INSTRUCTIONS FOR THE TASK:
A complete, exact copy of the data is the required answer.

*** Opening TASK INPUT ***

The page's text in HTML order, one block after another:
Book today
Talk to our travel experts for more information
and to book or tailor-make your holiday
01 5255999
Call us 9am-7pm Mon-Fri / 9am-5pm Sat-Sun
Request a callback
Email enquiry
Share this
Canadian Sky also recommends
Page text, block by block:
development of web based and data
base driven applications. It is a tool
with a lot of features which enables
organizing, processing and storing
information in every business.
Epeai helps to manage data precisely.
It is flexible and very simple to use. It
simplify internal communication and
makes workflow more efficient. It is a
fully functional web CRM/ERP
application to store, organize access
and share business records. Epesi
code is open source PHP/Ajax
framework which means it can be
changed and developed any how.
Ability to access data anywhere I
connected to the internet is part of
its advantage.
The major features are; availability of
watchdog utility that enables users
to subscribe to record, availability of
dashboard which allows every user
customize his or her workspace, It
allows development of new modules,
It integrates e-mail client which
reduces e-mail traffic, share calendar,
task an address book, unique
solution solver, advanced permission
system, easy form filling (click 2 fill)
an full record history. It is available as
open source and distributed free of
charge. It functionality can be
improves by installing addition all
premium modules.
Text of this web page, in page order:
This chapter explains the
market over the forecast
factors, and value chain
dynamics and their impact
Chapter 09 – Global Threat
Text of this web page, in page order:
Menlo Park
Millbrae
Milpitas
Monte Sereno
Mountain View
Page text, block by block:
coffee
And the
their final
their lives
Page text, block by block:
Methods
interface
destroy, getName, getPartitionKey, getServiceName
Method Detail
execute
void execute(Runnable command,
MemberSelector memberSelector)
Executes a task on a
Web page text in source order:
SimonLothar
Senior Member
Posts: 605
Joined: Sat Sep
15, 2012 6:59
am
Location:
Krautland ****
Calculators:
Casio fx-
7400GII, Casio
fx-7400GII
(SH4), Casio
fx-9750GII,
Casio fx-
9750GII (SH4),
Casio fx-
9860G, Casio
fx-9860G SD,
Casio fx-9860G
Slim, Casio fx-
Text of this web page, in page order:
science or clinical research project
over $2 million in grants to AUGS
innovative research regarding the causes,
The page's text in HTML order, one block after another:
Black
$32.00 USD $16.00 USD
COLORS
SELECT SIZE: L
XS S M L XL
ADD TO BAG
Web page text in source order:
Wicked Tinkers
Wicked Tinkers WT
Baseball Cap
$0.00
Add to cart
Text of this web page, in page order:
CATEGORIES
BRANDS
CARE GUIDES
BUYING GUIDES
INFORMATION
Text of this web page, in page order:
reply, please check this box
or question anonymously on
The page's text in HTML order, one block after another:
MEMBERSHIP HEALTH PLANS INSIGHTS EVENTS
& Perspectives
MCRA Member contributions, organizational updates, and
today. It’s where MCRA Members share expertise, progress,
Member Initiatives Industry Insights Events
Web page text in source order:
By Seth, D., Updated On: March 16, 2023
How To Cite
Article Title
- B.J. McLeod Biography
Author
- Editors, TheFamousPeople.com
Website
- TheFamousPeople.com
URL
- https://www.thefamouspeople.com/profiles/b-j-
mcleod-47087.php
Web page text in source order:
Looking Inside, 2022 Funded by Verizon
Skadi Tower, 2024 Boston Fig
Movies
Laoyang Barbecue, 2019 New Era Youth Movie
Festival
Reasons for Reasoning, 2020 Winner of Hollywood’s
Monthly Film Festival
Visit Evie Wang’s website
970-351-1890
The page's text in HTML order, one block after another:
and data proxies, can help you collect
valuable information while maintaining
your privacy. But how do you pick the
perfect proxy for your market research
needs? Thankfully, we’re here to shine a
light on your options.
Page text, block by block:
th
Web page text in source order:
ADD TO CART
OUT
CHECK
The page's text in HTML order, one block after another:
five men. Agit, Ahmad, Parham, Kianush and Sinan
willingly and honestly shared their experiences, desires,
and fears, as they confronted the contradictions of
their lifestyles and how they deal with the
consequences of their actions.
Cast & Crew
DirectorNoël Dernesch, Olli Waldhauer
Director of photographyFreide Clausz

*** Closing TASK INPUT ***

TASK ANSWER:
The page's text in HTML order, one block after another:
Book today
Talk to our travel experts for more information
and to book or tailor-make your holiday
01 5255999
Call us 9am-7pm Mon-Fri / 9am-5pm Sat-Sun
Request a callback
Email enquiry
Share this
Canadian Sky also recommends
Page text, block by block:
development of web based and data
base driven applications. It is a tool
with a lot of features which enables
organizing, processing and storing
information in every business.
Epeai helps to manage data precisely.
It is flexible and very simple to use. It
simplify internal communication and
makes workflow more efficient. It is a
fully functional web CRM/ERP
application to store, organize access
and share business records. Epesi
code is open source PHP/Ajax
framework which means it can be
changed and developed any how.
Ability to access data anywhere I
connected to the internet is part of
its advantage.
The major features are; availability of
watchdog utility that enables users
to subscribe to record, availability of
dashboard which allows every user
customize his or her workspace, It
allows development of new modules,
It integrates e-mail client which
reduces e-mail traffic, share calendar,
task an address book, unique
solution solver, advanced permission
system, easy form filling (click 2 fill)
an full record history. It is available as
open source and distributed free of
charge. It functionality can be
improves by installing addition all
premium modules.
Text of this web page, in page order:
This chapter explains the
market over the forecast
factors, and value chain
dynamics and their impact
Chapter 09 – Global Threat
Text of this web page, in page order:
Menlo Park
Millbrae
Milpitas
Monte Sereno
Mountain View
Page text, block by block:
coffee
And the
their final
their lives
Page text, block by block:
Methods
interface
destroy, getName, getPartitionKey, getServiceName
Method Detail
execute
void execute(Runnable command,
MemberSelector memberSelector)
Executes a task on a
Web page text in source order:
SimonLothar
Senior Member
Posts: 605
Joined: Sat Sep
15, 2012 6:59
am
Location:
Krautland ****
Calculators:
Casio fx-
7400GII, Casio
fx-7400GII
(SH4), Casio
fx-9750GII,
Casio fx-
9750GII (SH4),
Casio fx-
9860G, Casio
fx-9860G SD,
Casio fx-9860G
Slim, Casio fx-
Text of this web page, in page order:
science or clinical research project
over $2 million in grants to AUGS
innovative research regarding the causes,
The page's text in HTML order, one block after another:
Black
$32.00 USD $16.00 USD
COLORS
SELECT SIZE: L
XS S M L XL
ADD TO BAG
Web page text in source order:
Wicked Tinkers
Wicked Tinkers WT
Baseball Cap
$0.00
Add to cart
Text of this web page, in page order:
CATEGORIES
BRANDS
CARE GUIDES
BUYING GUIDES
INFORMATION
Text of this web page, in page order:
reply, please check this box
or question anonymously on
The page's text in HTML order, one block after another:
MEMBERSHIP HEALTH PLANS INSIGHTS EVENTS
& Perspectives
MCRA Member contributions, organizational updates, and
today. It’s where MCRA Members share expertise, progress,
Member Initiatives Industry Insights Events
Web page text in source order:
By Seth, D., Updated On: March 16, 2023
How To Cite
Article Title
- B.J. McLeod Biography
Author
- Editors, TheFamousPeople.com
Website
- TheFamousPeople.com
URL
- https://www.thefamouspeople.com/profiles/b-j-
mcleod-47087.php
Web page text in source order:
Looking Inside, 2022 Funded by Verizon
Skadi Tower, 2024 Boston Fig
Movies
Laoyang Barbecue, 2019 New Era Youth Movie
Festival
Reasons for Reasoning, 2020 Winner of Hollywood’s
Monthly Film Festival
Visit Evie Wang’s website
970-351-1890
The page's text in HTML order, one block after another:
and data proxies, can help you collect
valuable information while maintaining
your privacy. But how do you pick the
perfect proxy for your market research
needs? Thankfully, we’re here to shine a
light on your options.
Page text, block by block:
th
Web page text in source order:
ADD TO CART
OUT
CHECK
The page's text in HTML order, one block after another:
five men. Agit, Ahmad, Parham, Kianush and Sinan
willingly and honestly shared their experiences, desires,
and fears, as they confronted the contradictions of
their lifestyles and how they deal with the
consequences of their actions.
Cast & Crew
DirectorNoël Dernesch, Olli Waldhauer
Director of photographyFreide Clausz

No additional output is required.